16. Il résulte des deux textes suivants, qu'hormis le cas où la confiscation, qu'elle soit en nature ou en valeur, porte sur un bien qui, dans sa totalité, constitue le produit ou l'objet de l'infraction, le juge, en ordonnant une telle mesure, doit apprécier le caractère proportionné de l'atteinte portée au droit de propriété de l'intéressé lorsqu'une telle garantie est invoquée ou procéder à cet examen d'office lorsqu'il s'agit d'une confiscation de tout ou partie du patrimoine. Il incombe en conséquence, au juge qui décide de confisquer un bien, après s'être assuré de son caractère confiscable en application des conditions légales, de préciser la nature et l'origine de ce bien ainsi que le fondement de la mesure et, le cas échéant, de s'expliquer sur la nécessité et la proportionnalité de l'atteinte portée au droit de propriété du prévenu.
17. Selon le dernier de ces textes, tout jugement ou arrêt doit comporter les motifs propres à justifier la décision. L'insuffisance ou la contradiction des motifs équivaut à leur absence.
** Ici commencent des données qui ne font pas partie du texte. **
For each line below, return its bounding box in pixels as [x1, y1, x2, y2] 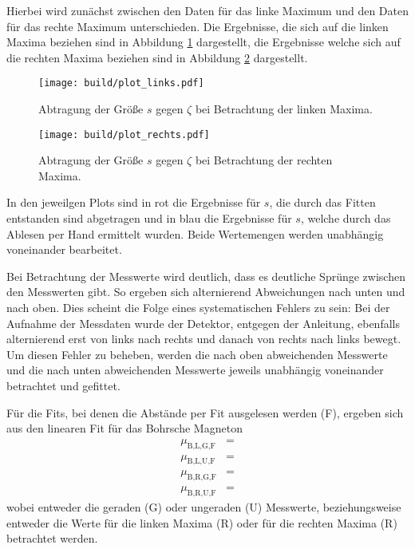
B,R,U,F [187, 489, 216, 498]
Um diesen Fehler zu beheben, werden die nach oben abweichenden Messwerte [6, 346, 388, 362]
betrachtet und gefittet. [6, 377, 121, 393]
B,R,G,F [187, 473, 216, 482]
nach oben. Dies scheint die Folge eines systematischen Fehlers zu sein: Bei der [6, 299, 390, 316]
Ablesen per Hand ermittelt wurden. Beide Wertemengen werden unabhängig [6, 225, 384, 242]
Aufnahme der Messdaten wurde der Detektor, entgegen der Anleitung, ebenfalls [6, 314, 400, 331]
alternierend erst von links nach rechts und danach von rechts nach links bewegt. [6, 330, 401, 347]
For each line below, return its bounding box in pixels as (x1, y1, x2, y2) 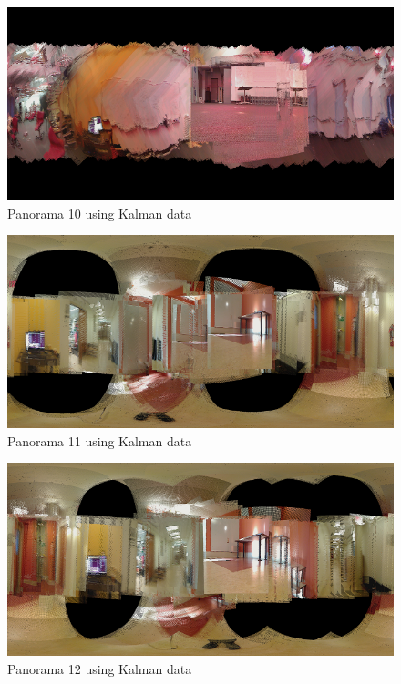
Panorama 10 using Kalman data (7, 203, 192, 222)
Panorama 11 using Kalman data (7, 431, 192, 450)
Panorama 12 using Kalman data (7, 658, 192, 678)
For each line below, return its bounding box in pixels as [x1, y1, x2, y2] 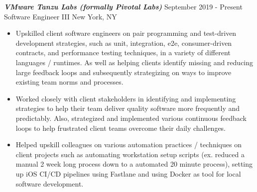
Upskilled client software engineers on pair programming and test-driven [15, 28, 237, 38]
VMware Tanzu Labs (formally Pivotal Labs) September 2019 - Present [4, 1, 243, 11]
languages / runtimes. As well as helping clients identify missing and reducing [15, 57, 254, 67]
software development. [15, 178, 84, 189]
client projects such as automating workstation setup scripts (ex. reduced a [15, 149, 245, 159]
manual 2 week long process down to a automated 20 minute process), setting [15, 159, 253, 169]
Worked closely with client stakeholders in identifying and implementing [15, 93, 236, 103]
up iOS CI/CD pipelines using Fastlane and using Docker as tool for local [15, 168, 241, 179]
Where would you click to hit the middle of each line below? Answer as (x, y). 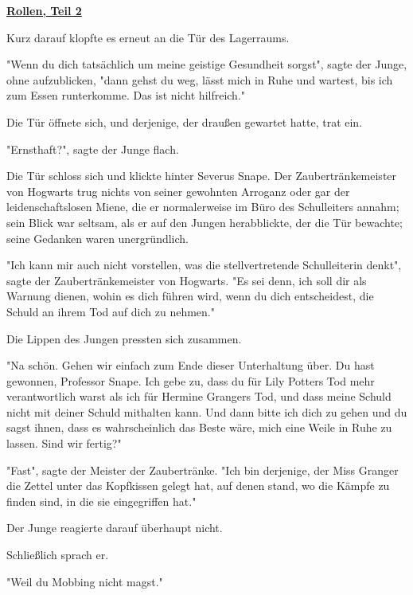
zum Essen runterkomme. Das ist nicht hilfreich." (126, 95)
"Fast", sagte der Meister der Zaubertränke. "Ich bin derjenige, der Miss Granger (203, 470)
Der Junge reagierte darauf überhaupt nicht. (115, 528)
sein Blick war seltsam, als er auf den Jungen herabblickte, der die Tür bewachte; (205, 222)
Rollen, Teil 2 (44, 10)
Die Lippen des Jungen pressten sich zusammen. (124, 338)
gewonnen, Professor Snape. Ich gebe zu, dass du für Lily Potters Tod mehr (191, 380)
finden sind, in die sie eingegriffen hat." (101, 501)
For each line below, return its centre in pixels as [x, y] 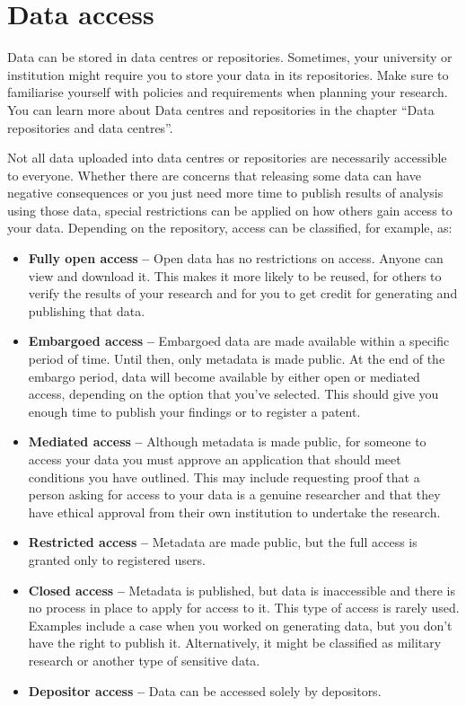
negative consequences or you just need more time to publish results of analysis [225, 193]
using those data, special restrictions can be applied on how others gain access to [230, 210]
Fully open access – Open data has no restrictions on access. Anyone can [236, 258]
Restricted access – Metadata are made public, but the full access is [223, 542]
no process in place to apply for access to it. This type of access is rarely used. [244, 608]
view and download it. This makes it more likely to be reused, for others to [235, 275]
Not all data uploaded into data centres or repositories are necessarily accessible [227, 158]
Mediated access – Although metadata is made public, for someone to [227, 441]
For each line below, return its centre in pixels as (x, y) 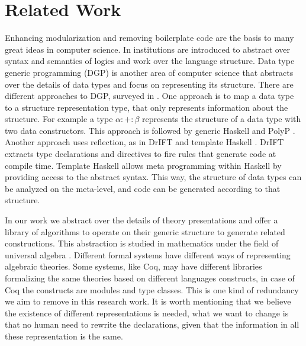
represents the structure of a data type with (222, 119)
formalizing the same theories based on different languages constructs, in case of (150, 278)
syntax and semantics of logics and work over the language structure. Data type (150, 61)
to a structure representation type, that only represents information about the (146, 107)
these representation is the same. (64, 336)
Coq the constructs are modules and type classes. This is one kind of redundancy (152, 289)
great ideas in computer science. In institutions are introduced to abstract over (148, 49)
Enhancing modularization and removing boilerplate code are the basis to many (149, 38)
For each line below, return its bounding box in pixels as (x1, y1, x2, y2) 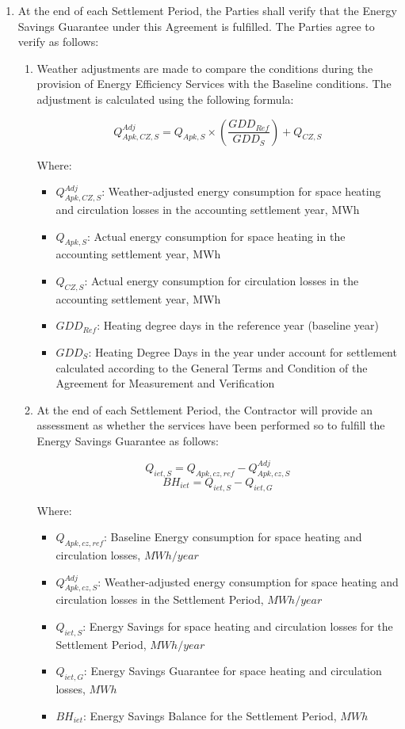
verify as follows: (17, 33, 99, 50)
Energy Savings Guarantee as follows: (36, 432, 219, 448)
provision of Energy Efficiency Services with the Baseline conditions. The (36, 75, 392, 92)
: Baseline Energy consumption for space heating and (104, 529, 362, 545)
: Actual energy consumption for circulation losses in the (84, 272, 359, 288)
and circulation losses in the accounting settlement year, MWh (55, 200, 360, 217)
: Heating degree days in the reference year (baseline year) (97, 317, 379, 334)
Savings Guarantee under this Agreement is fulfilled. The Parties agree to (17, 17, 375, 34)

18. Pour ordonner la confiscation, à titre de peine complémentaire, du véhicule de marque Toyota, type Hilux, immatriculé [Immatriculation 1], l'arrêt attaqué énonce que le prévenu, âgé de 37 ans, père de trois enfants, vit en concubinage, déclare bénéficier d'un contrat de travail à durée indéterminée au port autonome de [2], en qualité d'agent phytosanitaire aux frontières, moyennant un salaire mensuel de 300 000 francs pacifique, et que son casier judiciaire mentionne une condamnation réhabilitée de plein droit pour des faits identiques à ceux de l'espèce.
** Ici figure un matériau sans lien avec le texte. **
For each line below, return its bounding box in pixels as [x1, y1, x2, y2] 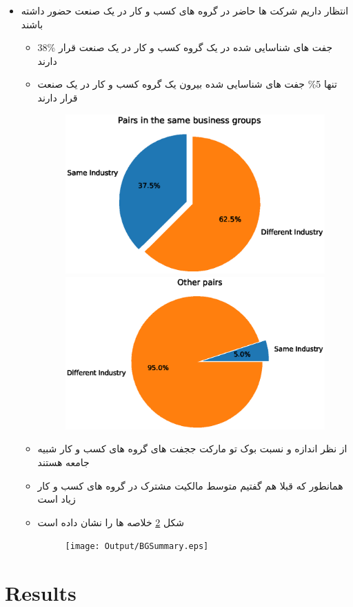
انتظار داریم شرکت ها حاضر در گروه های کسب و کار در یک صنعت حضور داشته [21, 3, 349, 17]
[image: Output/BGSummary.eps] [65, 541, 209, 552]
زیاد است [37, 492, 76, 506]
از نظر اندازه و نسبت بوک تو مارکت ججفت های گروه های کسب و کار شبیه [37, 441, 347, 456]
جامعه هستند [37, 455, 90, 470]
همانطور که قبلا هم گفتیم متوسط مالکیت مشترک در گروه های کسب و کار [37, 478, 343, 492]
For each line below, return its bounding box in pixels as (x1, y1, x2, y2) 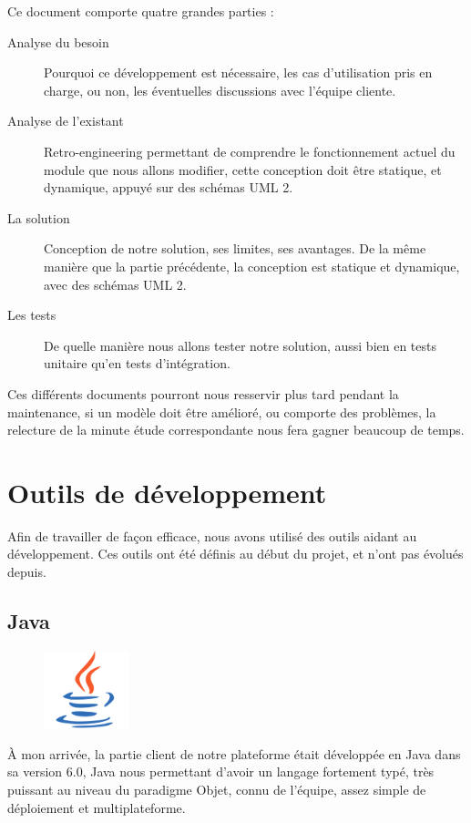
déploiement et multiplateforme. (7, 797, 186, 817)
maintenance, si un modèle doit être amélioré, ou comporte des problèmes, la (7, 402, 436, 421)
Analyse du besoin (7, 32, 109, 51)
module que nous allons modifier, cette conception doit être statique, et (44, 159, 442, 179)
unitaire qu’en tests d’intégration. (44, 354, 230, 373)
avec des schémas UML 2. (44, 274, 187, 293)
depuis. (7, 562, 46, 581)
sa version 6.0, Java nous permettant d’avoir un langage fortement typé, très (7, 762, 435, 781)
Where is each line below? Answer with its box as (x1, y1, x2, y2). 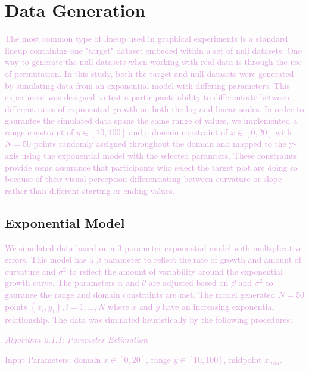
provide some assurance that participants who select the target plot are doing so (5, 161, 298, 173)
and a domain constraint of (129, 125, 228, 138)
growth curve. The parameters (5, 276, 115, 289)
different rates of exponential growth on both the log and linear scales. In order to (5, 102, 304, 115)
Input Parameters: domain (5, 353, 101, 365)
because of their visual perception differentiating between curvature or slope (5, 172, 282, 185)
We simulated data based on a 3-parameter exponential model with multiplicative (5, 241, 303, 254)
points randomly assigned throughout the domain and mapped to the (33, 137, 286, 150)
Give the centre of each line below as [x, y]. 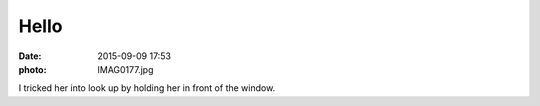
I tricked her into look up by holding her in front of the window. [147, 88]
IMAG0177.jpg [125, 69]
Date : [30, 56]
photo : [32, 69]

19. Les juges concluent qu'au regard de cette situation, de la réitération des faits et du danger que représente la conduite d'un tel véhicule en état d'ivresse, il y a lieu d'ordonner la confiscation de ce dernier, qualifié d'objet de l'infraction.
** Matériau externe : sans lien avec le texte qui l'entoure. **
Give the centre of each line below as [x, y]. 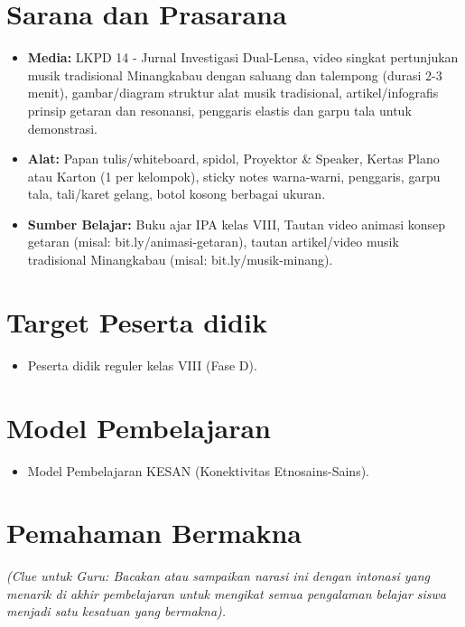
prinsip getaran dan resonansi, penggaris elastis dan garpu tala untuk [219, 110]
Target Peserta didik [137, 321]
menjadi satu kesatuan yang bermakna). [116, 611]
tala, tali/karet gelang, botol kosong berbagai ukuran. [177, 194]
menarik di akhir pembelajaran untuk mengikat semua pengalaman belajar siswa [227, 593]
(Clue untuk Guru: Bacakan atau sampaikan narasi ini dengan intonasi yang [219, 576]
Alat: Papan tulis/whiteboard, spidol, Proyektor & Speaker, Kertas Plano [233, 159]
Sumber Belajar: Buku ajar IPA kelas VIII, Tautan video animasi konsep [237, 224]
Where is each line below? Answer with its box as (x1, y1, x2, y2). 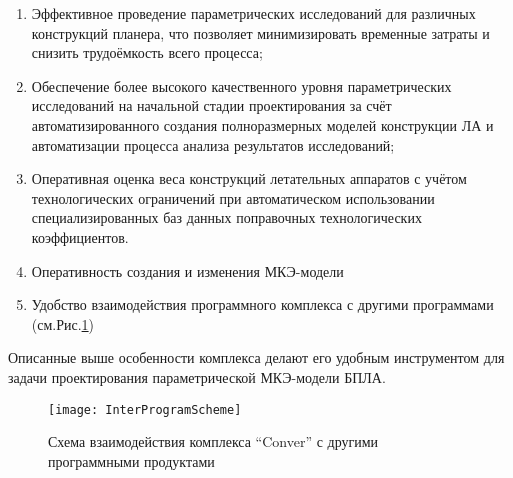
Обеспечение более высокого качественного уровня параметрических (31, 75, 452, 96)
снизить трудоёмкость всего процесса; (31, 42, 263, 63)
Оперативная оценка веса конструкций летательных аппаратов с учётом (31, 168, 467, 189)
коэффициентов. (31, 226, 129, 247)
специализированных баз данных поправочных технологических (31, 207, 422, 228)
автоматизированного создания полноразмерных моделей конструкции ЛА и (31, 114, 494, 135)
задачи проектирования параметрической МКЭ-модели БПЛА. (8, 366, 386, 387)
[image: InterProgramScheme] (48, 402, 242, 417)

20. En se déterminant ainsi, sans s'expliquer davantage sur la proportionnalité de l'atteinte portée au droit de propriété par la mesure de confiscation ordonnée, qui ne concerne pas l'objet de l'infraction mais le bien ayant servi à commettre cette dernière, la cour d'appel n'a pas justifié sa décision.
21. La cassation est par conséquent derechef encourue.
Portée et conséquences de la cassation
22. La cassation sera limitée aux dispositions de l'arrêt relatives aux peines, celles relatives à la culpabilité seront donc maintenues.
PAR CES MOTIFS, la Cour :
CASSE et ANNULE l'arrêt susvisé de la cour d'appel de Nouméa, en date du 10 août 2021, mais en ses seules dispositions relatives aux peines, toutes autres dispositions étant expressément maintenues ;
Et pour qu'il soit à nouveau statué, conformément à la loi, dans les limites de la cassation ainsi prononcée,
RENVOIE la cause et les parties devant la cour d'appel de Nouméa, autrement composée, à ce désignée par délibération spéciale prise en chambre du conseil ;
ORDONNE l'impression du présent arrêt, sa transcription sur les registres du greffe de la cour d'appel de Nouméa et sa mention en marge ou à la suite de l'arrêt partiellement annulé ;
Ainsi fait et jugé par la Cour de cassation, chambre criminelle, et prononcé par le président le huit novembre deux mille vingt-deux.